После театральной паузы Фудзимия продолжил:
– Бабушка была старая, сгорбленная и седая. Но она съела первый пирожок, и волосы её почернели, второй – и распрямилась её спина, стала ровнее сосны, третий – и к ней вернулась сила. Захохотав нечеловечески, так, что содрогнулся дом, она протянула руки с длинными острыми когтями к Шапочке. Испугалась Шапочка, закричала, даже волк испугался ведьмы, спрятался за Шапочку и заскулил как щенок. Но не тут-то было! Охотник оказался ведьмаком! Он пронзил грудь ведьмы осиновым колом, и кровь ручьем пролилась на серого волка! А так как ведьма никогда не интересовалась мужчинами и фактически стала молодой, её кровь стала кровью невинной девы и сняла заклятье с волка. Красная Шапочка стала ученицей охотника, а малахольный волк вернулся домой и только каждое полнолуние выл по ночам, скучая по лесу. Мутанту я рассказывал с подробностями и диалогами. На этом всё.
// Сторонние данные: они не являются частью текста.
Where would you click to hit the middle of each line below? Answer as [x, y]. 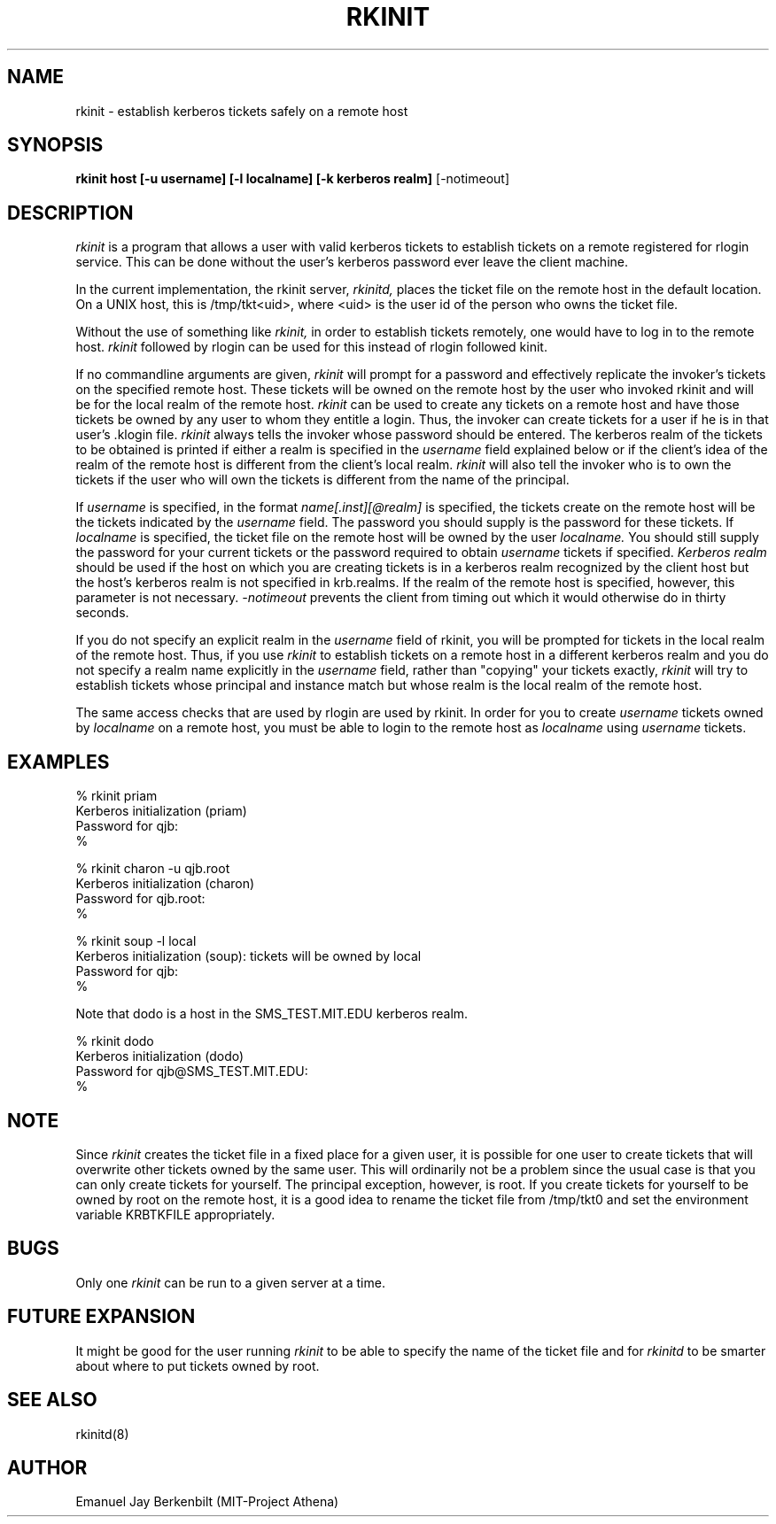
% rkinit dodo [115, 1041]
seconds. [102, 613]
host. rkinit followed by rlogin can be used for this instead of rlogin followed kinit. [311, 347]
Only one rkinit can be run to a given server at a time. [230, 1282]
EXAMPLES [58, 762]
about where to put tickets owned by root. [198, 1365]
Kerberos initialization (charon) [165, 884]
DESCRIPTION [70, 213]
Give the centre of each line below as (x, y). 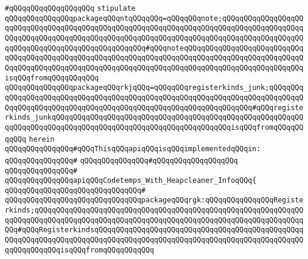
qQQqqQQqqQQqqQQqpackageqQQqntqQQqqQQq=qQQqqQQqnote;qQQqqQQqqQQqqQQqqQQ (154, 18)
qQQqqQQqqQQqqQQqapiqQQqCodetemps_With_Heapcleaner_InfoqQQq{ (131, 181)
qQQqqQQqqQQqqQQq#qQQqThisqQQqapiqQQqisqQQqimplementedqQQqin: (133, 149)
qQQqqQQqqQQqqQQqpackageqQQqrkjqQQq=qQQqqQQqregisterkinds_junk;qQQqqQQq (154, 88)
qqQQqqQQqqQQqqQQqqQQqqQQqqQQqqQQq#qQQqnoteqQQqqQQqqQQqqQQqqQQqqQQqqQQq (154, 48)
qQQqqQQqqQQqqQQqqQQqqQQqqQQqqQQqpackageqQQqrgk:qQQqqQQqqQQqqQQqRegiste (154, 200)
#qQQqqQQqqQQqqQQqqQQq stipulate (70, 8)
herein (42, 139)
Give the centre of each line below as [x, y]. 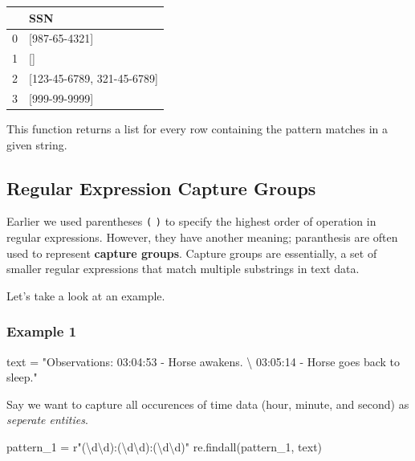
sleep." [22, 377]
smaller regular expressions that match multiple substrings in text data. [183, 269]
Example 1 [42, 331]
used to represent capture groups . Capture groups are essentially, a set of [192, 253]
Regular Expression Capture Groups [161, 188]
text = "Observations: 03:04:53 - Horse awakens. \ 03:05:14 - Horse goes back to [203, 361]
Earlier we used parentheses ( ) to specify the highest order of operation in [191, 221]
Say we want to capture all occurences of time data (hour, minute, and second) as [208, 404]
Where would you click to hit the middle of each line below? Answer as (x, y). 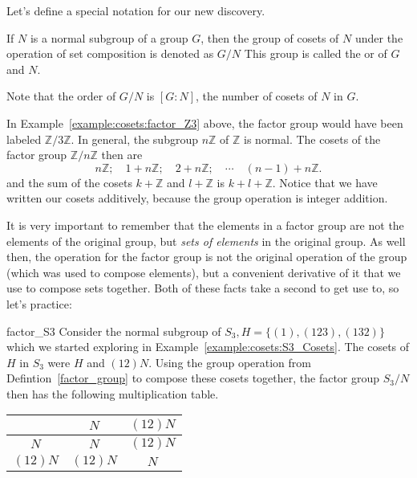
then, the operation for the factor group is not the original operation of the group (207, 257)
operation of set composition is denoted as (110, 53)
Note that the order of (61, 96)
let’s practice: (39, 303)
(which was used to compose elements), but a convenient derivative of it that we (204, 272)
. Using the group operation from (230, 362)
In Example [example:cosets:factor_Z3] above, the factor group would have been (205, 123)
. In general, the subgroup (134, 139)
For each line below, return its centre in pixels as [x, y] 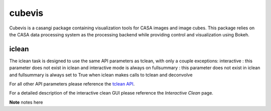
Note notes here [26, 102]
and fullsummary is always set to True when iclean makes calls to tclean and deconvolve [101, 75]
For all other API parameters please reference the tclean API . [72, 84]
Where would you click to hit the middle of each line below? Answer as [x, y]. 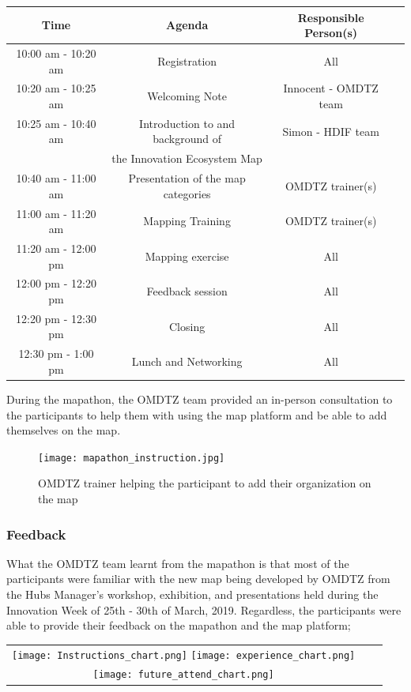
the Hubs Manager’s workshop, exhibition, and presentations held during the [192, 594]
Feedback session [187, 291]
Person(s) [331, 33]
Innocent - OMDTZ [331, 88]
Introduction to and [187, 123]
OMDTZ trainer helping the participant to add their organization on [205, 483]
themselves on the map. [64, 430]
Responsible [331, 17]
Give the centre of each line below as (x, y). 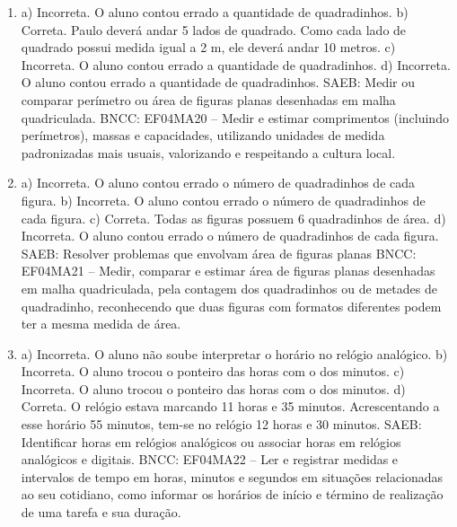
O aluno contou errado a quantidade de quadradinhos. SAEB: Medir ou (218, 82)
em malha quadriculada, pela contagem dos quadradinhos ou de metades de (229, 288)
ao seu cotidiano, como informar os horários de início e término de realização (232, 494)
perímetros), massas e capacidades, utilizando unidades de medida (203, 135)
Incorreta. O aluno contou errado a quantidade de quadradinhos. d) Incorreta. (236, 64)
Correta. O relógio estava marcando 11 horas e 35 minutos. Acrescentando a (230, 406)
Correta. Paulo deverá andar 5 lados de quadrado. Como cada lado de (214, 29)
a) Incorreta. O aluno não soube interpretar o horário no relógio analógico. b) (234, 353)
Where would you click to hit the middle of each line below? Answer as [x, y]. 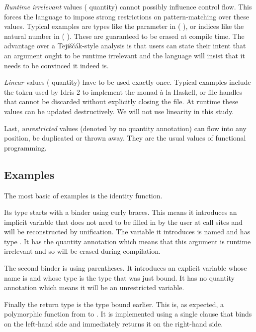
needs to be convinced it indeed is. [56, 65]
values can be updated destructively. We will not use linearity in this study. [119, 111]
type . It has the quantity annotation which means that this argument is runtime [128, 241]
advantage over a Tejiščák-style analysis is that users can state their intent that [125, 46]
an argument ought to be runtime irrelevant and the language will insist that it [125, 55]
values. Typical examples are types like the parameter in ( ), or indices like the [124, 26]
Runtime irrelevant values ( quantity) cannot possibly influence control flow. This [128, 6]
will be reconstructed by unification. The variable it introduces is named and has [127, 232]
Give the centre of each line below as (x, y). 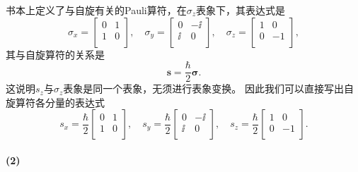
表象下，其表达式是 (241, 10)
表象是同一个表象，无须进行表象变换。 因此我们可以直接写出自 (208, 88)
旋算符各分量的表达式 (55, 102)
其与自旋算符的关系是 (55, 54)
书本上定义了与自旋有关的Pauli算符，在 (96, 10)
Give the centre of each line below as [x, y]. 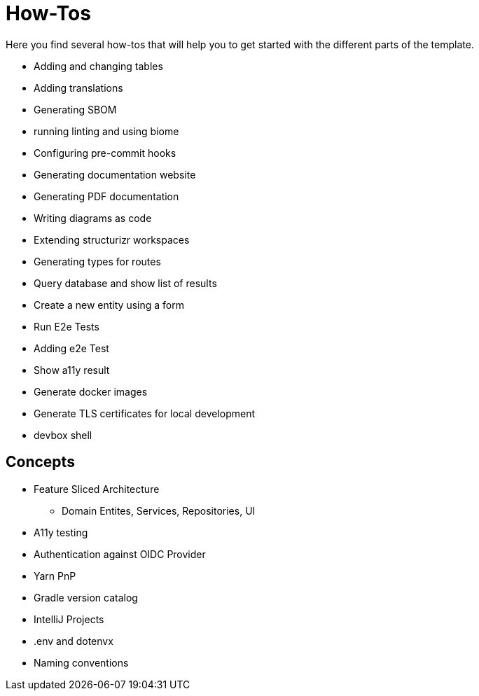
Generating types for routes [97, 261]
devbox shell [63, 435]
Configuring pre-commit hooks [105, 153]
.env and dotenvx [74, 641]
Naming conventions [81, 662]
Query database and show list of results [125, 283]
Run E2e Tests [67, 326]
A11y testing [61, 532]
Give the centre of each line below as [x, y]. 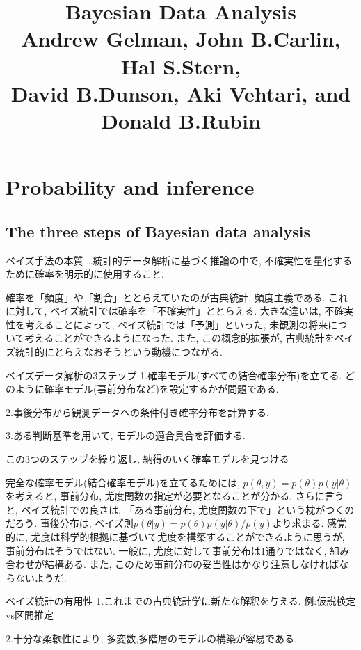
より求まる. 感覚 [310, 523]
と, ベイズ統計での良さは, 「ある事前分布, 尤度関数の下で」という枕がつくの [180, 509]
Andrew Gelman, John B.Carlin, [181, 39]
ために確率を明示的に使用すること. [85, 274]
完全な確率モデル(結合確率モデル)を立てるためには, [123, 482]
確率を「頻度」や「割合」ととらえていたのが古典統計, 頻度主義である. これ [177, 297]
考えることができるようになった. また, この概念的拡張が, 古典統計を [179, 338]
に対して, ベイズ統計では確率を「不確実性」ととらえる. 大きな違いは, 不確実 [180, 311]
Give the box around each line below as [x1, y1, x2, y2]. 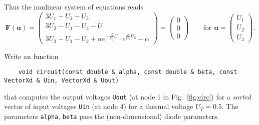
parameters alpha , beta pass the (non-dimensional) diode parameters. [4, 110, 219, 121]
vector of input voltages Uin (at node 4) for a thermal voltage [4, 101, 193, 111]
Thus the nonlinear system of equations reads [4, 1, 144, 11]
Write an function [4, 50, 59, 61]
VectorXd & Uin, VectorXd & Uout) [4, 76, 119, 84]
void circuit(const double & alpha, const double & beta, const [18, 68, 237, 76]
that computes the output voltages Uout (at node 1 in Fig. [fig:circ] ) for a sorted [4, 91, 251, 101]
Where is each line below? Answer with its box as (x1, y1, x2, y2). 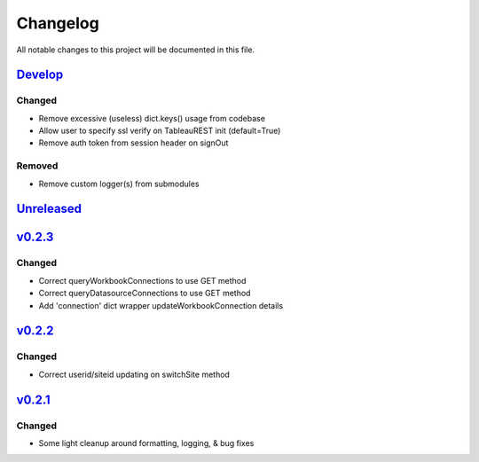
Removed (16, 160, 59, 172)
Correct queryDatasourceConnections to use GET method (38, 288, 251, 299)
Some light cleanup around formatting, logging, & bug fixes (38, 437, 255, 448)
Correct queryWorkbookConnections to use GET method (38, 275, 247, 286)
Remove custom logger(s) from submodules (38, 178, 200, 189)
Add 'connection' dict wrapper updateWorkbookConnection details (38, 300, 284, 310)
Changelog (16, 13, 99, 33)
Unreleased (16, 201, 82, 216)
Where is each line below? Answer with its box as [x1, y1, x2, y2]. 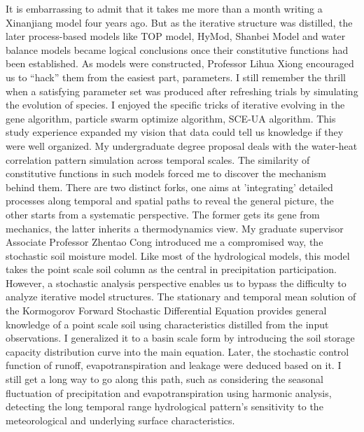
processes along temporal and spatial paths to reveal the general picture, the [6, 193, 334, 208]
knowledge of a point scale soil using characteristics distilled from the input [6, 316, 329, 331]
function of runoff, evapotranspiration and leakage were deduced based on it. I [6, 358, 342, 372]
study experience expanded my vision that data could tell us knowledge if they [6, 125, 344, 139]
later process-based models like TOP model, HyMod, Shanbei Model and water [6, 29, 346, 43]
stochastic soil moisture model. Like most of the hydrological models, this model [6, 248, 350, 263]
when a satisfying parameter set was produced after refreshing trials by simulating [6, 83, 358, 98]
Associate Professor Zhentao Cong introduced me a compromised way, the [6, 235, 323, 249]
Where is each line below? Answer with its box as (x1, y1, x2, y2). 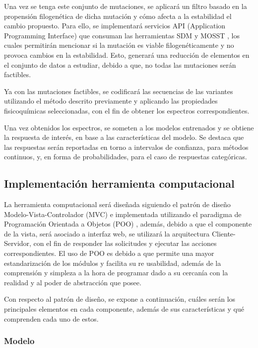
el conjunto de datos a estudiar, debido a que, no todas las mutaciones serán (4, 59, 236, 70)
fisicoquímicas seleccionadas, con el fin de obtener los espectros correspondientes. (4, 105, 250, 116)
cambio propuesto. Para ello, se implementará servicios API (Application (4, 20, 226, 31)
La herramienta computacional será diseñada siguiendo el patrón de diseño (4, 199, 231, 210)
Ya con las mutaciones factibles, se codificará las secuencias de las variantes (4, 86, 233, 96)
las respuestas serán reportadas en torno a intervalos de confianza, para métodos (4, 141, 249, 152)
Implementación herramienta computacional (4, 176, 235, 191)
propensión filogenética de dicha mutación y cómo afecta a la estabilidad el (4, 10, 232, 21)
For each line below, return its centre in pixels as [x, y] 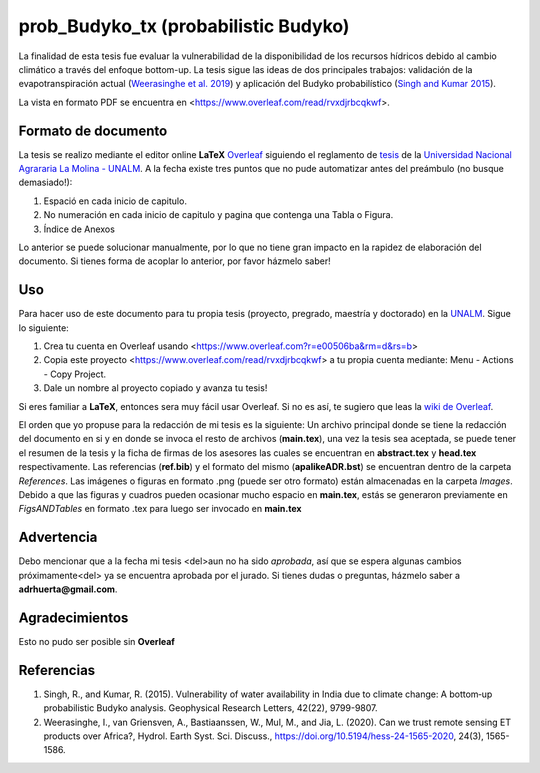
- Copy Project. [75, 374]
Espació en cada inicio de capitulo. [115, 201]
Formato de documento [93, 130]
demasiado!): [45, 182]
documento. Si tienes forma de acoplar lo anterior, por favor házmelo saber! [174, 261]
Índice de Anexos [79, 229]
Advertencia [58, 537]
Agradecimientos [73, 617]
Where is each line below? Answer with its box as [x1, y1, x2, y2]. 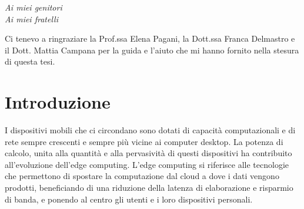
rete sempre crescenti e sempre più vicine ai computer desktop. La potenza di [5, 135, 283, 147]
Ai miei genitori [5, 1, 62, 13]
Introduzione [5, 90, 111, 114]
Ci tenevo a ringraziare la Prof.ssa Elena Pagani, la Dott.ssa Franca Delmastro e [5, 32, 295, 45]
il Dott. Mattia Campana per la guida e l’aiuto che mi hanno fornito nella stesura [5, 43, 299, 56]
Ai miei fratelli [5, 12, 58, 25]
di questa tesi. [5, 55, 55, 68]
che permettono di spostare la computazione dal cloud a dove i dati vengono [5, 170, 279, 182]
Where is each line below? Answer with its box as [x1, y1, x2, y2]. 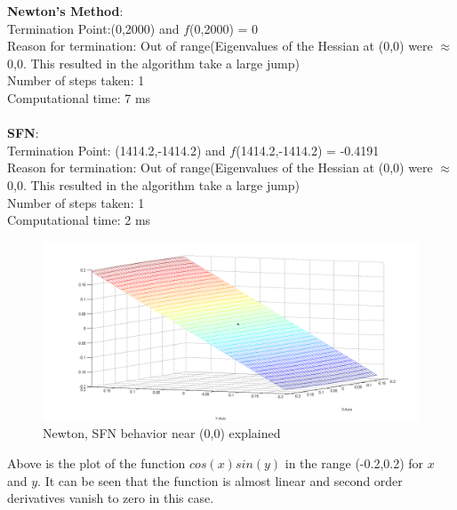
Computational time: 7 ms [7, 88, 151, 107]
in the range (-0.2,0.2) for [285, 453, 424, 472]
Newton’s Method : [7, 2, 124, 20]
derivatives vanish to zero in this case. [7, 489, 214, 507]
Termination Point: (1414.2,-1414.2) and [7, 140, 226, 159]
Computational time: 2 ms [7, 211, 151, 229]
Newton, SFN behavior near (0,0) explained [43, 424, 281, 442]
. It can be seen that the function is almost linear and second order [37, 471, 403, 490]
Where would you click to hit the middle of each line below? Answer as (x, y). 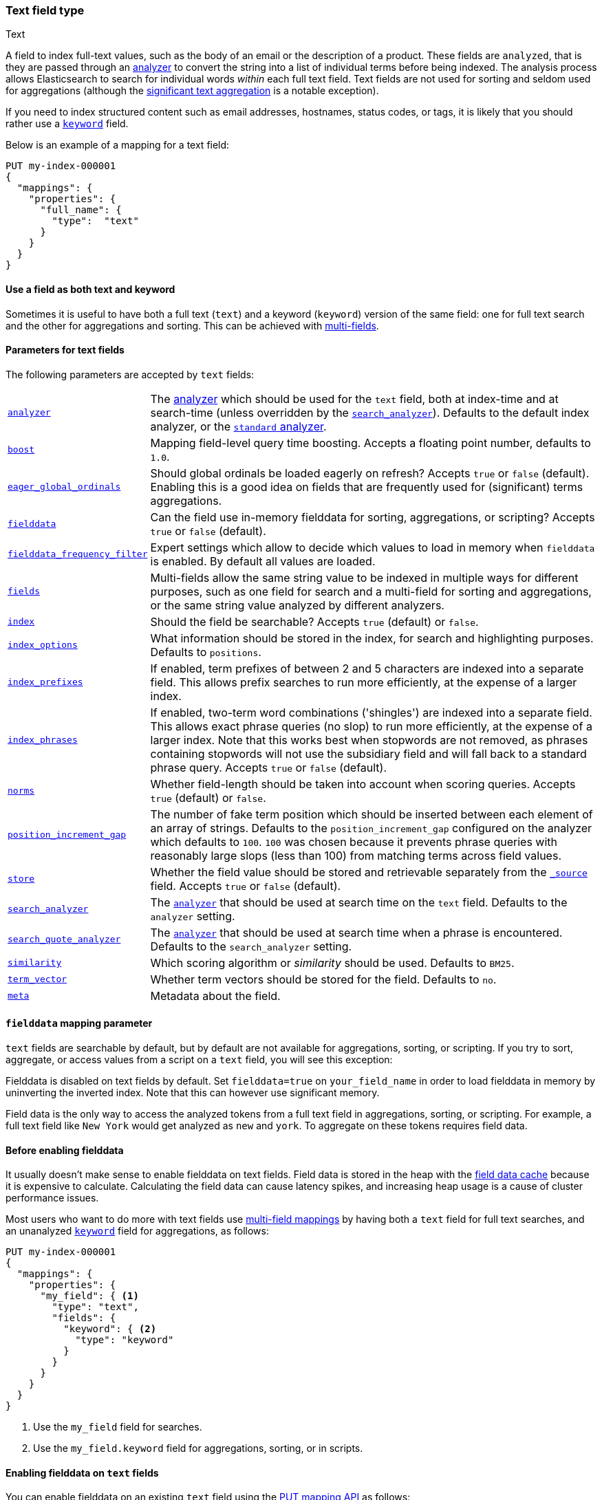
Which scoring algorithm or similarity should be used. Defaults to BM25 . (332, 963)
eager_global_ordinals (64, 487)
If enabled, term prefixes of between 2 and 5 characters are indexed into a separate (367, 668)
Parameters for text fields (65, 350)
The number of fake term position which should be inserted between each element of (372, 814)
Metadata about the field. (215, 996)
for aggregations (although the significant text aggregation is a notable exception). (192, 91)
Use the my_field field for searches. (118, 1427)
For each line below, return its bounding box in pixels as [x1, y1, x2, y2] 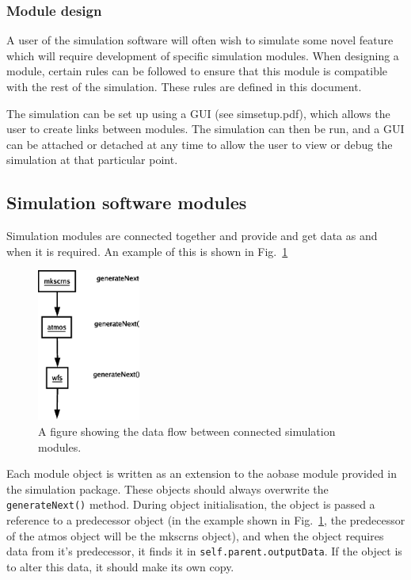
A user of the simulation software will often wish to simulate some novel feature [6, 32, 394, 48]
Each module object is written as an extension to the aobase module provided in [6, 465, 397, 482]
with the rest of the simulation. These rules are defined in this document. [6, 78, 362, 94]
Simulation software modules [6, 190, 247, 215]
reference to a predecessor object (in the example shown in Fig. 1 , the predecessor [6, 511, 405, 528]
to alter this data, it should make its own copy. [6, 558, 234, 574]
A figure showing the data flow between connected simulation [38, 422, 336, 439]
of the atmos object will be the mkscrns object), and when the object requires [6, 527, 384, 544]
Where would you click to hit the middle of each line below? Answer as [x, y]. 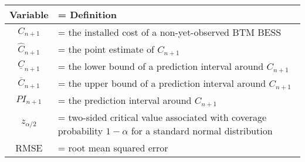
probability [80, 131]
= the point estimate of [106, 49]
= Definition [87, 14]
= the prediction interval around [125, 100]
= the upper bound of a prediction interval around [162, 83]
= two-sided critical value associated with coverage [162, 117]
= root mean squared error [113, 148]
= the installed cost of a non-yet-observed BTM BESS [170, 32]
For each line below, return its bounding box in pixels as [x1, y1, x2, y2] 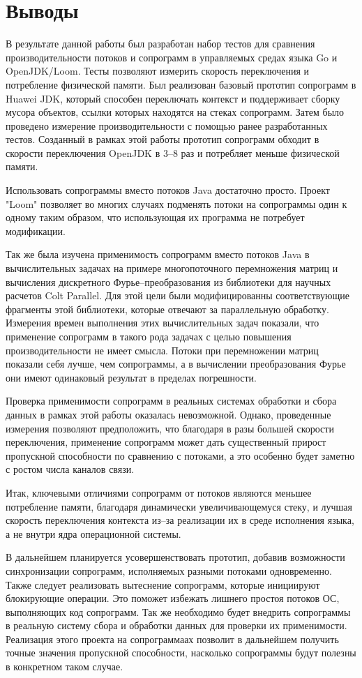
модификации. [6, 223, 66, 238]
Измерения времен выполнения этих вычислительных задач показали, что [6, 315, 319, 330]
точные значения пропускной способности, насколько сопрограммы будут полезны [6, 645, 356, 660]
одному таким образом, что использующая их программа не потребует [6, 210, 305, 225]
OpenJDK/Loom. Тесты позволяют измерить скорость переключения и [6, 63, 310, 78]
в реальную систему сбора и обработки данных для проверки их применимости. [6, 618, 347, 633]
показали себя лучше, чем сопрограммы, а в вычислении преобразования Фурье [6, 356, 346, 371]
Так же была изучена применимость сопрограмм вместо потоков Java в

Когда Фудзимия сказал “всё”, повисла тишина, которая через секунду осыпалась аплодисментами. Хлопали со всех четырех сторон, даже оттуда, где получасом ранее кого-то били или ели. Кричали “браво”, “бис”, “обалдеть” и “ну и здоров ты гнать, парень!”. Улыбаясь, Кроуфорд хлопал вместе с обитателями дома.
– Спасибо за внимание, – растерянно сказал Фудзимия и склонил голову в поклоне. – Доброй ночи.
– Доброй ночи, – он помедлил, но закончил так, как хотелось: – Ая.
– До завтра, Брэд! – тотчас отозвался тот.
Они слезли с подоконников и канули в темноте комнат. Вскоре смолк и людской гомон, лампы стали светить совсем тускло, и чудище в окне вернулось к недоеденным костям.